Reactive marketing is where the consumer reacts to an event and contacts you due to that event. For example, if a homeowner has a roof that started to leak last night, they may go online to find a roofer, the yellow pages, etc. The event caused them to look for you.

With proactive marketing, you're pushing your message out to the the market to get them thinking about your service when they may nit have intentionally been thinking about it. Things such as TV ads, radio, direct mail, etc.

With the "reactive marketing" approach, leads are (or at least should) be less costly. It's less about exposure and more about getting them to take action with your company over someone else.

With the "proactive marketing" approach, the lead costs typically are a bit more because you have to push your message to the prospect over and over again to get them thinking about your service, and thinking about you.

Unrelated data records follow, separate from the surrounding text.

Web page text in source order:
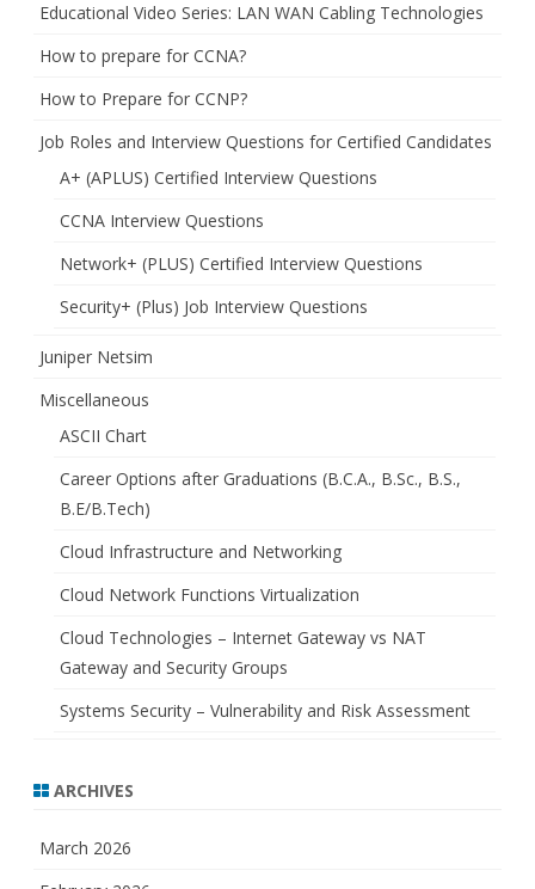
Educational Video Series: LAN WAN Cabling Technologies
How to prepare for CCNA?
How to Prepare for CCNP?
Job Roles and Interview Questions for Certified Candidates
A+ (APLUS) Certified Interview Questions
CCNA Interview Questions
Network+ (PLUS) Certified Interview Questions
Security+ (Plus) Job Interview Questions
Juniper Netsim
Miscellaneous
ASCII Chart
Career Options after Graduations (B.C.A., B.Sc., B.S.,
B.E/B.Tech)
Cloud Infrastructure and Networking
Cloud Network Functions Virtualization
Cloud Technologies – Internet Gateway vs NAT
Gateway and Security Groups
Systems Security – Vulnerability and Risk Assessment
ARCHIVES
March 2026

So why would anyone want to do this "proactive" style of marketing if it costs more? The big value is the branding/"top of mind awareness" that is generated with the prospect. The second big factor is trust. They've heard of you, they've listened to you, they've seen you. They are more likely to trust you because of the exposure over someone they've never heard of before.

Thus, with the trust, comes a higher closing percentage and higher average dollar per sale.

The key to making all of that work is balance. You can't just rely on the reactive marketing approaches. If you do, you'll have many peaks and valleys in your lead flow and sales revenue, because you'll only generate leads when something else causes the prospect to want you.

You can't rely solely on the proactive style of marketing, because the lead cost likely will be to expensive to keep it up for the necessary duration to make it effective.

In the end, a good blend of reactive and proactive marketing can give you the necessary lead flow you need into your business to feed your sales machine, help your closing/sales volume numbers, and keep your cost per lead at an acceptable rate that lets your company be profitable.

Stepping off of my soap box.... hope this strikes a chord in your marketing brain


----------



## fiveash

I believe that you have to have many things going for you. If you depend on a sole way to receive jobs then your luck will run out. Internet, word of mouth, phone book and advertising while on the job all are great and the only way to stay busy.


----------



## jameswhite

I have built my business circle, friends and following are also helpful.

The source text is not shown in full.